Une attaque trop courte bien remisée par le Turc et
c’est la course impossible derrière un combattant
devenu intouchable. Ludo Cacheux va trouver les
ressources pour revenir un peu plus tard, net et tranchant face à un Allemand, prendre sa chance d’une
médaille.
Elle n’a pas mis beaucoup de points, deux en trois
combats qui s’enchaînent vite contre une Indienne,
une Belge et une Chinoise, mais elle est restée toujours dans le bon état d’esprit. Et voici Nadège
Ait Ibrahim en finale des +68 kg !
L’Égyptien Mohamed (+84 kg) sort l’Italien
Maniscalco d’un mawashi applaudi par le Transalpin
lui-même. Il en plantera d’autres au Russe Tebuev,
pour un 8-0 sans appel en demi-finale.
Cela restera le combat du championnat : en -75 kg,
le triple champion du monde Aghayev est mené à
quelques dizaines de secondes de la fin par le Japonais
K. Matsuhisa qui vient de le distancer par un incroyable coup de pied : le coup du scorpion ! Sasori Geri.

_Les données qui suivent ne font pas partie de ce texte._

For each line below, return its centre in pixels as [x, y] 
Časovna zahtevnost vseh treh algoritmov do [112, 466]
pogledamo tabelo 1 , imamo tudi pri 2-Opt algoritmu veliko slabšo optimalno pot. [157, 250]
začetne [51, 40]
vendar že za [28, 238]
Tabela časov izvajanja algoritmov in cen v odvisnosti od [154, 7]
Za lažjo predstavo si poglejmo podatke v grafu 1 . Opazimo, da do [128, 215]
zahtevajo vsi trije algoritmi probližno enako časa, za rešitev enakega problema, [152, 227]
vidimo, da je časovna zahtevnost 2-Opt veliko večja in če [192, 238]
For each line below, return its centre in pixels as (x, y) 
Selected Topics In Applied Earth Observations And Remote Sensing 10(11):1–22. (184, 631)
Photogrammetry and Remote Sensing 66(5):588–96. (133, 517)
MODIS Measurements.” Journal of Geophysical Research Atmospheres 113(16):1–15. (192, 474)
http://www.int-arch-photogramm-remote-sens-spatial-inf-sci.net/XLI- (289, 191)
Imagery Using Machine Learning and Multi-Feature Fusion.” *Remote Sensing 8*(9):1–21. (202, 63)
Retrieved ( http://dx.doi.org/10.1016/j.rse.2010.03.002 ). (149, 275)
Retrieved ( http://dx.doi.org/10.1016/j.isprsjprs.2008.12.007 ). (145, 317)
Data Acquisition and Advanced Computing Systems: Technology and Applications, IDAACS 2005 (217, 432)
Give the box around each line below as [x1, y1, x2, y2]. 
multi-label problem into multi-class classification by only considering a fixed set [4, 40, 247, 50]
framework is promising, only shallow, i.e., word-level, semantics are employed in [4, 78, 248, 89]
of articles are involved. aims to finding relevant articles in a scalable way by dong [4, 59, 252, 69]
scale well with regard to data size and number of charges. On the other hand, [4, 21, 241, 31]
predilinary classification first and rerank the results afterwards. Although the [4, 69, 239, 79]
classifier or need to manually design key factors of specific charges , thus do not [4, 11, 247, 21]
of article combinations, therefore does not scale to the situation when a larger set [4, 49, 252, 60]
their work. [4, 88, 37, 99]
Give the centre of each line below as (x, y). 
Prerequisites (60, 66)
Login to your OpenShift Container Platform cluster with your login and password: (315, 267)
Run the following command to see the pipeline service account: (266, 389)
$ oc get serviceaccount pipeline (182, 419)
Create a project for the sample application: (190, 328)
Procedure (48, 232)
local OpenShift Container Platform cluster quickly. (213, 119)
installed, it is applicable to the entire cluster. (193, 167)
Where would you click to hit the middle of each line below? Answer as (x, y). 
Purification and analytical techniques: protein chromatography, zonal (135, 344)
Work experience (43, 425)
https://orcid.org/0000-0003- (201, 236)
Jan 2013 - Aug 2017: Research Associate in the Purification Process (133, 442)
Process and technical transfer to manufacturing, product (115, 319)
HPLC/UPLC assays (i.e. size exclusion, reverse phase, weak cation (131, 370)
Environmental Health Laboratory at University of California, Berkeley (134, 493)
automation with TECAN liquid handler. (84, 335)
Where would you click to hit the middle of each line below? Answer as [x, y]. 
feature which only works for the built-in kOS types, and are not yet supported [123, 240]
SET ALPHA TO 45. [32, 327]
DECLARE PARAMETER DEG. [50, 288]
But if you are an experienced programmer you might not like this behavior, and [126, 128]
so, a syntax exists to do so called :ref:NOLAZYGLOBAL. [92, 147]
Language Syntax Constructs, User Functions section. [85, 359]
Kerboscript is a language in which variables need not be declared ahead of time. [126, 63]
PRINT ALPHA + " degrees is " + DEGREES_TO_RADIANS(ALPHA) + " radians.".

Une ruade précise qui touche le petit diable Azéri
derrière la tête. Aghayev revient immédiatement avec
une projection de hanche. La salle est debout. Il laissera le Japonais à trois points en prolongation.
Les autres Français :
I. Gary (+84 kg) perd 1-2 au 3e tour face
à D. Hrachou (BLR).
K. Grillon (-75 kg) perd 0-1 au 1er tour
face à D. Vandeschrick (BEL).
T. Fanjat (-68 kg) perd 1-0 au 3e tour
face à H. Abdelrahman (EGY).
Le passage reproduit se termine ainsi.